And I'm denied. I am posting the denial letter that they sent me word for word, it is in italics. They brought up my age, 28, as a reason for denial; umm thought you couldn't discriminate based on age? I am so mad, what am I paying them $850 a month for again? I am also hoping that someone can point me to information that disproves their stance. I sent the FDA approval letter, 2 seperate letters of medical necessity and 5 different clinical trial articles.
Here is the denial:

Type of Sevice: Lumbar Artificial Intervertebral Disc
CPT: 22857
Review Outcome: Non-Certification

APPEAL
We have competed our review of the appeal you submitted for the requested service.

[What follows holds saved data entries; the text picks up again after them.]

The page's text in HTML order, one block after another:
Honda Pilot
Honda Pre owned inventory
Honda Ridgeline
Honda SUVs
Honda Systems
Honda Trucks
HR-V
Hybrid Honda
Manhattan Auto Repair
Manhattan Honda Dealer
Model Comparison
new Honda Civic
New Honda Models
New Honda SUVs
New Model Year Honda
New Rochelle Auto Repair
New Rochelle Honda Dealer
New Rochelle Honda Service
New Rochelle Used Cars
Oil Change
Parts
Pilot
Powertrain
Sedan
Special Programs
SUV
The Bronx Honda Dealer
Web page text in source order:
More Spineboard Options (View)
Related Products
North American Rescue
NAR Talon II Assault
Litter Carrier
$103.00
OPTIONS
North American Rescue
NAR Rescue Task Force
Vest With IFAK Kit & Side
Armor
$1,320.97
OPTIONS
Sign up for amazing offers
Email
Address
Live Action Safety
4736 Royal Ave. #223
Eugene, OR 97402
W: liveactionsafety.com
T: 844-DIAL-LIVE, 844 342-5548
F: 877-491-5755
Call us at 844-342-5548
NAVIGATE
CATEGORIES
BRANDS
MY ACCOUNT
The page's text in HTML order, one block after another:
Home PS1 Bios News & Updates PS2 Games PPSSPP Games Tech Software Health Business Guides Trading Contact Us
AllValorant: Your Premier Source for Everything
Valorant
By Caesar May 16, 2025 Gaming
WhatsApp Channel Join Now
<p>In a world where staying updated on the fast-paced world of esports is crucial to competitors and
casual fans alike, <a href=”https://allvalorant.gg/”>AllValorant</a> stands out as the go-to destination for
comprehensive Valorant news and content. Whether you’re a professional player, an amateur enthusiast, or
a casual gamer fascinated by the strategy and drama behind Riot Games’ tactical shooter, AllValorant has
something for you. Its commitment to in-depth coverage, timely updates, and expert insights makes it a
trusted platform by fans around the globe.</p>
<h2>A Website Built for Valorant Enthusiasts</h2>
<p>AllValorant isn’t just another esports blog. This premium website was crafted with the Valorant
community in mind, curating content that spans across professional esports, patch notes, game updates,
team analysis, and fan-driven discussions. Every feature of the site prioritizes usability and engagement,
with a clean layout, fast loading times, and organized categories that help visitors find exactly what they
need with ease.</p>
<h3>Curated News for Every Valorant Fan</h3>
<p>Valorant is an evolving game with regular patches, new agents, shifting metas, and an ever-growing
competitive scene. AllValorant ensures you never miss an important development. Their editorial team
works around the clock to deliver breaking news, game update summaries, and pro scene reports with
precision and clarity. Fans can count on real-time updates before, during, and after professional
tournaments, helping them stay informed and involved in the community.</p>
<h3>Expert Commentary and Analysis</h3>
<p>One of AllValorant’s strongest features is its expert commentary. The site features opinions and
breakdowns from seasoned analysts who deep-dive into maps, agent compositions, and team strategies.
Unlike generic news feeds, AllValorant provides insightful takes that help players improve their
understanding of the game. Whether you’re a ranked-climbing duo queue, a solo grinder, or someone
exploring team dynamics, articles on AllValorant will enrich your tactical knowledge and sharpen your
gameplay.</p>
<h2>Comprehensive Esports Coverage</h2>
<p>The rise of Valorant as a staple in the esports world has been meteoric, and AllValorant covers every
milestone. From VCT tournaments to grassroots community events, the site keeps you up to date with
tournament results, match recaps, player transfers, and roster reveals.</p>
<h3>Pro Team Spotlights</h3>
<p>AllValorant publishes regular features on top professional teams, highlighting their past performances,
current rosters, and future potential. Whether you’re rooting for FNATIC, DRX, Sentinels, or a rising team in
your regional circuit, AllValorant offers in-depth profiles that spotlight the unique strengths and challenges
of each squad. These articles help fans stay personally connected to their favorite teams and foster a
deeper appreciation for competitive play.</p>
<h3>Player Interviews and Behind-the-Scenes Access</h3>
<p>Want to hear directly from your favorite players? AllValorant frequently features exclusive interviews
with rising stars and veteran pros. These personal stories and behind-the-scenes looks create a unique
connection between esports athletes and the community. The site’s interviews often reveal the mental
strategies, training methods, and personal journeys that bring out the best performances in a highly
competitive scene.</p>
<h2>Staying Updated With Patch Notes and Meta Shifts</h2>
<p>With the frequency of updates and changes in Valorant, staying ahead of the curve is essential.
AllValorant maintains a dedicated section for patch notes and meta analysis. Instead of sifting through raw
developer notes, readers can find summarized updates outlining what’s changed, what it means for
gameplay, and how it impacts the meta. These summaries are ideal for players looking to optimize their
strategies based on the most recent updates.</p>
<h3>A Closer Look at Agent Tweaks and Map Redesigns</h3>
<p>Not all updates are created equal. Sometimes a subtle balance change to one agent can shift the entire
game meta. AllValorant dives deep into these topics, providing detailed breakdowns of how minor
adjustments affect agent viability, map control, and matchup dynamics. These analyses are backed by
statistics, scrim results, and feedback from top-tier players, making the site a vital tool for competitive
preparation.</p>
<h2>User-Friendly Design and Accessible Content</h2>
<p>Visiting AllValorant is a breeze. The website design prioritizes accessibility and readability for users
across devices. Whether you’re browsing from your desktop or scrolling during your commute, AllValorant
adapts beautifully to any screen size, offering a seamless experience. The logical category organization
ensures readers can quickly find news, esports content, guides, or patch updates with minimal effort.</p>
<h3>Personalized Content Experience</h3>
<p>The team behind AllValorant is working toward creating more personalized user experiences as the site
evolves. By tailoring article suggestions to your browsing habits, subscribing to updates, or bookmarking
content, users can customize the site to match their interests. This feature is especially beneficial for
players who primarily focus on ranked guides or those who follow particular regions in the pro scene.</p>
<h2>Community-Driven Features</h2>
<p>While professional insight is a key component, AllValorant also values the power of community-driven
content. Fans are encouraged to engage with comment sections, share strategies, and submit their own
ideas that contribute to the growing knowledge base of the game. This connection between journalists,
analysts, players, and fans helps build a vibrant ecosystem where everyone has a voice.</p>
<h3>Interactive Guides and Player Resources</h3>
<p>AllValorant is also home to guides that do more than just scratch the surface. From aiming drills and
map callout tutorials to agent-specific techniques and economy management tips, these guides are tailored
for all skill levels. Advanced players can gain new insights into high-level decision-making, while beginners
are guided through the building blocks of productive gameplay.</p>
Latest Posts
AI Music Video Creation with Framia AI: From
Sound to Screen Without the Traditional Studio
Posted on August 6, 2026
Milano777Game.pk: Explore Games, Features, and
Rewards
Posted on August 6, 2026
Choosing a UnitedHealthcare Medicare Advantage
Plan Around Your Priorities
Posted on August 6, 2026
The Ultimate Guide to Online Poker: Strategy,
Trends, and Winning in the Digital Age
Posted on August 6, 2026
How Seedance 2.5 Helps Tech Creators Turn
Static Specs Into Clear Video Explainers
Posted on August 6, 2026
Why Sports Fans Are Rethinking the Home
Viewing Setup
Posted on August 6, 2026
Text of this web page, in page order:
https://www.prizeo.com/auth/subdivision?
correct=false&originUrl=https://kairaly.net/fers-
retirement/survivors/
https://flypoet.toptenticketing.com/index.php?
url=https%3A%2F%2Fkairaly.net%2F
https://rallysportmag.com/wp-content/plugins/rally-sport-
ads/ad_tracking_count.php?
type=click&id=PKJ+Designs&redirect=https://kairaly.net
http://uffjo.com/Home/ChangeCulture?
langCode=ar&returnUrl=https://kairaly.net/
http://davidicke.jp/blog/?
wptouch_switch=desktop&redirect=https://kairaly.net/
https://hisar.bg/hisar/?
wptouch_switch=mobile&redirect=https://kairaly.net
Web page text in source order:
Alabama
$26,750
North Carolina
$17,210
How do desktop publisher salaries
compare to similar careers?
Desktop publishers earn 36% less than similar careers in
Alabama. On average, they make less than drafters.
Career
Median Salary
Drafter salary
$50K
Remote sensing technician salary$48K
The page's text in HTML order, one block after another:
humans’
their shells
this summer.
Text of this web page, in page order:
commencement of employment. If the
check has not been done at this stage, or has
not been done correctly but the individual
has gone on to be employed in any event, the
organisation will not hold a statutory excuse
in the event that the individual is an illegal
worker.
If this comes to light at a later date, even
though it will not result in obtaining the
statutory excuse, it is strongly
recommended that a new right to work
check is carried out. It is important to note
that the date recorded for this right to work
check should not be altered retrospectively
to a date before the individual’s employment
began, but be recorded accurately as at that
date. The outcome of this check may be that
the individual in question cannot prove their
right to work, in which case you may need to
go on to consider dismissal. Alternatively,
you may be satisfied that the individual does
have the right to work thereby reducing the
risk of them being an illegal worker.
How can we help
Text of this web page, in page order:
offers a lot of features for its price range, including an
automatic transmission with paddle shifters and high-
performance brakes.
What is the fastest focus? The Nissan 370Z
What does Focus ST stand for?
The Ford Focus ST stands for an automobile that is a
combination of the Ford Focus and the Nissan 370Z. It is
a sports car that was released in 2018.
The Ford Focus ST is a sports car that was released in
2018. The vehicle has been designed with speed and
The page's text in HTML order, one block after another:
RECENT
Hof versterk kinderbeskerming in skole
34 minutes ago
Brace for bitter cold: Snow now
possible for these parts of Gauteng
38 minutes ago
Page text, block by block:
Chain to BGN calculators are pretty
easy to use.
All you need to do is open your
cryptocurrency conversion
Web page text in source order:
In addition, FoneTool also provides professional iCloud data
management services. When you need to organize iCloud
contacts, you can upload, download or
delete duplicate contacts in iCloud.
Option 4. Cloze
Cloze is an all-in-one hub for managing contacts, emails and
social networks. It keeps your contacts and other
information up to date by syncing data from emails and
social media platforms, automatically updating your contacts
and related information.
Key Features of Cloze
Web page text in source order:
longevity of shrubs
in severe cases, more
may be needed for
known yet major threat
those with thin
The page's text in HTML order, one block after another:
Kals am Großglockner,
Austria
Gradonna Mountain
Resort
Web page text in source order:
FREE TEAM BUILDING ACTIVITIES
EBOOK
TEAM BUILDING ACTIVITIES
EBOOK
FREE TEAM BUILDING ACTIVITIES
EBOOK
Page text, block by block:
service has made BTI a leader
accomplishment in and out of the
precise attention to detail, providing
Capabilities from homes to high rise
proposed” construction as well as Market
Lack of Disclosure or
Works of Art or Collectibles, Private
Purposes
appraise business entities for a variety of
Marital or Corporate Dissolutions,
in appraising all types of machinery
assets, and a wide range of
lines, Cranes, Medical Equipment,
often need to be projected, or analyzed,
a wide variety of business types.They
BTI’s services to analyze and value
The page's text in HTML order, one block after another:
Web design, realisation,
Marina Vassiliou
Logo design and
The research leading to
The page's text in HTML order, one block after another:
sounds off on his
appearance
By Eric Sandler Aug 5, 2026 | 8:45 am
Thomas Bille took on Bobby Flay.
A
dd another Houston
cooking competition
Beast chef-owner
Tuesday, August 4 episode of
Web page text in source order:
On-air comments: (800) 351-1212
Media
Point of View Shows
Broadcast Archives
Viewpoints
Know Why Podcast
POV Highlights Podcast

The service listed above has not been certified because it is considered experimental or investigational. Please refer to the plan provision entitled "Experimental" and/or "Investigational" in the subscriber's plan materials. On appeal, all clinical infomation submitted in relation to this requested service was reviewed by an independent physician board certified in Orthopedics who was not involved in the initial determination. Non-certification for the requested service is based on the following criteria and clinical rationale. Although artificial disc replacement (ADR) implants are FDA approved and recent clinical results are encouraging, the data is still preliminary. Lumbar ADR is certainly one of the most innovative and exciting developments to come along in spine surgery. It is thought that ADR can preserve motion segments in the lumbar spine, which will ultimately minimize adjacent level degenerative changes that are seen with lumbar fusion; however, the long-term benefits of ADR in preventing adjacent level disc degeneration have yet to be realized, and there is little information concerning patient outcomes and implant survivorship (Eur J Spine 2006). Moreover, complications of total disc replacement may not be known for many years, and given your young age; it is likely that you will require revision procedures in the future. While ADR is being utilized in the orthopedic spine and neurosurgical communities, further prospective, randomized controlled trials with longer-term follow-up are needed before these devices are implanted on a widespread basis.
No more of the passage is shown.